Thursday, October 13, 2011

Sometimes parenting is hard

And while this is true for all parenting, there are aspects of adoptive parenting that are more difficult than parenting birth children.  Dealing with all the grief that comes with the losses in adoption can be really, really tough.  For everyone.  It's one of those things that you can think you are prepared for intellectually, but until you have actually lived through it, you don't really have a clue.

I can say that I know my child will have to deal with losses in his life.  That it will be rough for him to have to come to terms with the fact he was left in an orphanage and moved through two different foster families until landing half-way around the world with people he might not have chosen to be his parents if he had been consulted.  But saying that and actually knowing what it looks like to walk with a child through that process are two very, very different things.  And I'll just tell you, it stinks.  No child should have to deal with this.  No child should have to deal with such ugliness that affects his very core.

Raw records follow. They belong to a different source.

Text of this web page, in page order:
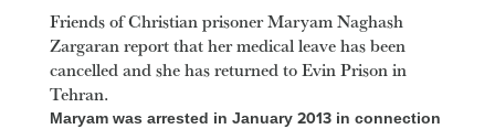
Friends of Christian prisoner Maryam Naghash
Zargaran report that her medical leave has been
cancelled and she has returned to Evin Prison in
Tehran.
Maryam was arrested in January 2013 in connection
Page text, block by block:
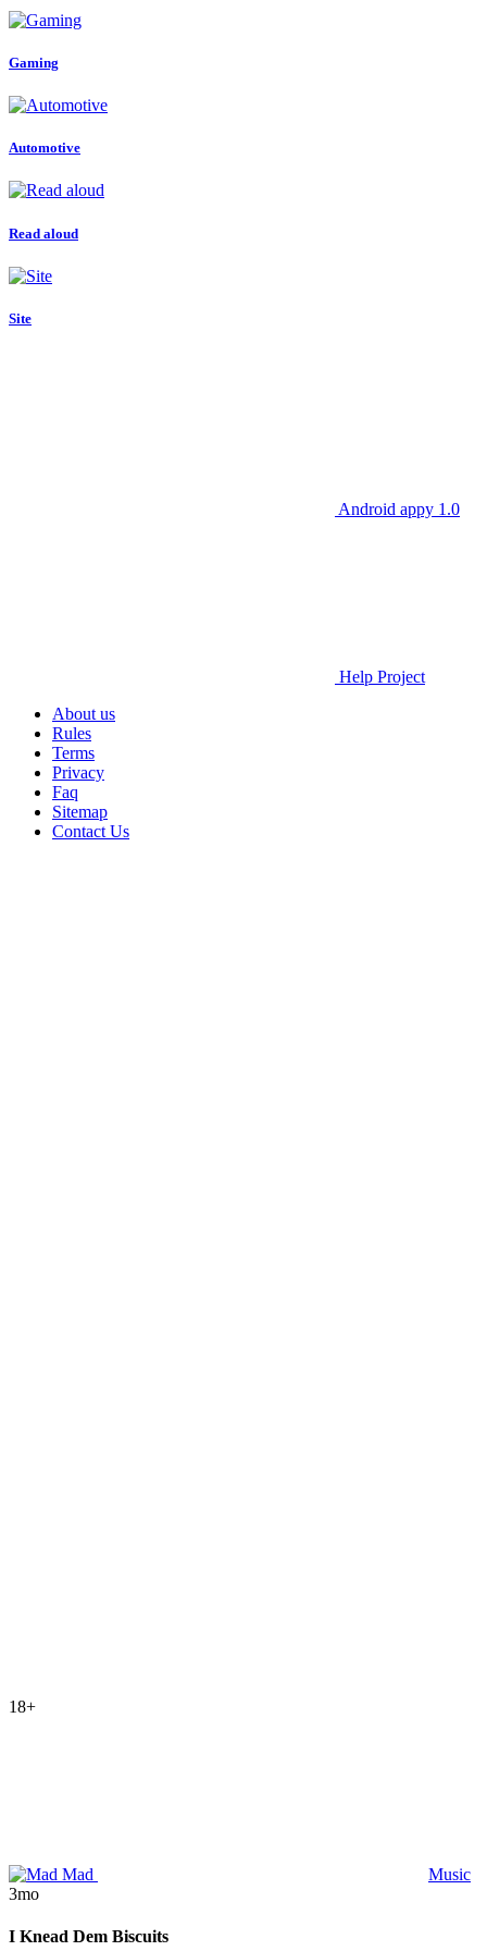
Gaming
Automotive
Read aloud
Site
Android appy 1.0
Help Project
About us
Rules
Terms
Privacy
Faq
Sitemap
Contact Us
18+
Mad
Music
3mo
I Knead Dem Biscuits
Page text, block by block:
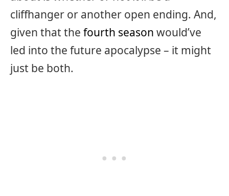
cliffhanger or another open ending. And,
given that the fourth season would’ve
led into the future apocalypse – it might
just be both.
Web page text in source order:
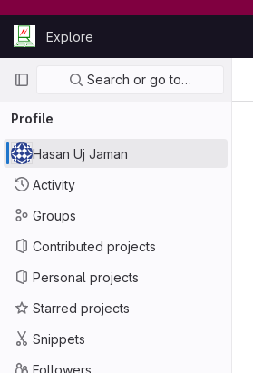
Skip to content
GitLabExplore
Primary navigation
Search or go to…
Profile
Hasan Uj Jaman
Activity
Groups
Contributed projects
Personal projects
Starred projects
Snippets
Followers
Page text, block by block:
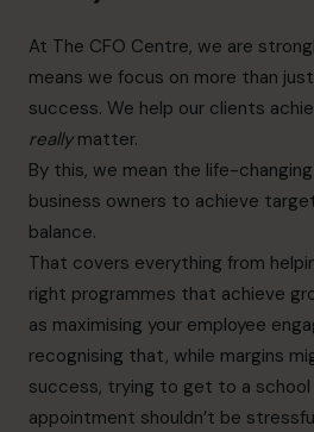
At The CFO Centre, we are
means we focus on more than
success. We help our clients
reallymatter.
By this, we mean the life-
business owners to achieve
balance.
That covers everything from
right programmes that achieve
as maximising your employee
recognising that, while margins
success, trying to get to a school
appointment shouldn’t be
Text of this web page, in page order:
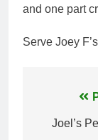
and one part
Serve Joey
Joel’s
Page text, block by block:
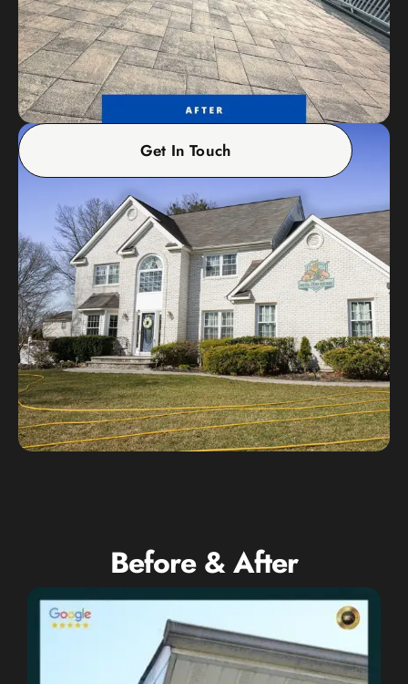
Get In Touch
Before & After
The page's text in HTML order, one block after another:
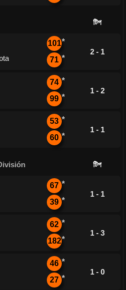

I am also surprised by my feelings.  I am angry.  I love my son and am angry at anyone who hurt him, whether intentionally or unintentionally.  I am angry that I couldn't be there to protect him.

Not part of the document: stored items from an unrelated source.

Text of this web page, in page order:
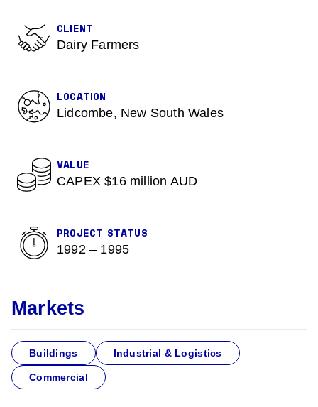
CLIENT
Dairy Farmers
LOCATION
Lidcombe, New South Wales
VALUE
CAPEX $16 million AUD
PROJECT STATUS
1992 – 1995
Markets
Buildings Industrial & Logistics
Commercial
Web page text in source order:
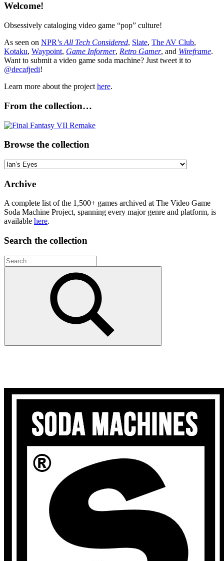
Welcome!
Obsessively cataloging video game “pop” culture!
As seen on NPR’s All Tech Considered, Slate, The AV Club,
Kotaku, Waypoint, Game Informer, Retro Gamer, and Wireframe.
Want to submit a video game soda machine? Just tweet it to
@decafjedi!
Learn more about the project here.
From the collection…
Browse the collection
Browse
collection
Archive
A complete list of the 1,500+ games archived at The Video Game
Soda Machine Project, spanning every major genre and platform, is
available here.
Search the collection
Search
for:
Search
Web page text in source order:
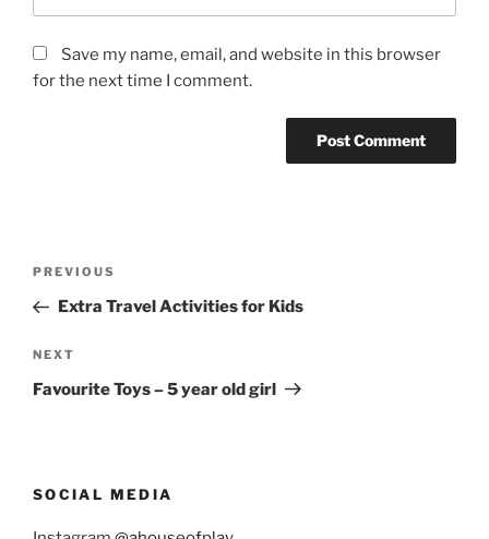
Save my name, email, and website in this browser
for the next time I comment.
Previous
Post
PREVIOUS
Extra Travel Activities for Kids
Next
Post
NEXT
Favourite Toys – 5 year old girl
SOCIAL MEDIA
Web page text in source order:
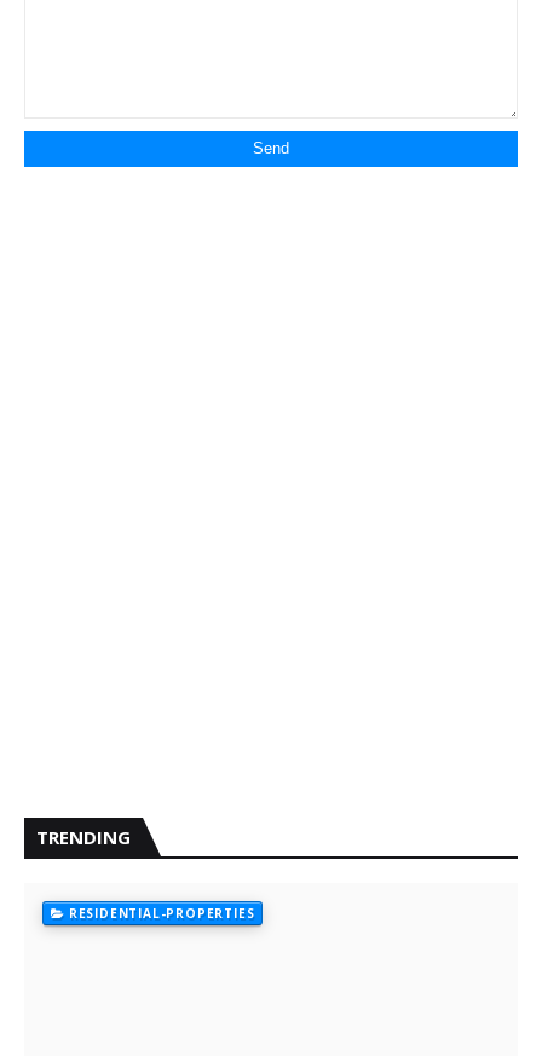
TRENDING
RESIDENTIAL-PROPERTIES

Don't get me wrong.  I am still an adoption advocate, but in a perfect world adoption wouldn't exist.  Every child would be able to stay with his family of origin.  But we don't live in a perfect world.  We live in a world infected by evil.  Adoption is a way to redeem an ugly situation.  (I am not naive though.  There are more than a few instances of people using adoption for evil purposes, monetary gain included.  Please do your research!)

Adoption is not a man-made idea, it is a creation of God to be used for redemption. Christ redeemed us from an ugly situation and God adopted us into his family.  But while we know this, we often don't believe it.  How often do we listen to the lies being whispered inside our heads?  The lies that say no one could love us... that we have no worth... that we will never be good enough... that God doesn't really want what is best for us... that God is just out to get us, otherwise He would give us anything we want.  The lies that say if we were just in a different situation... or if we had a little more money... or if we were more popular... or better looking.... or if we had been raised in a different place, home, way... then, our life would be better.  How often do we believe these lies instead of the truth?

This is what I have to remember as I listen to my son spew out his pain and hurt at me.  That this is often what I do with God.  Does God give up on me or punish me for what I am feeling?  No.  And so I am comforted and take His cue in dealing with my hurting child.  This is not the end, it is the beginning.  Because if these things are no longer hidden, they lose their power.   We can speak the truth to our son and tell him he is valuable and loved and cherished.  That we love him.  Always.  And that God loves him even more.

We have no need to fear.

1 comment:

Shonya said...

Amen! I agree, in a perfect world, there would be no need for adoption. But since we don't live in a perfect world, I can appreciate the lessons we learn about our relationship with the Lord through the earthly manifestation of OUR adoption. Have you read Adopted for Life? It's outstanding! Must read for every christian imo.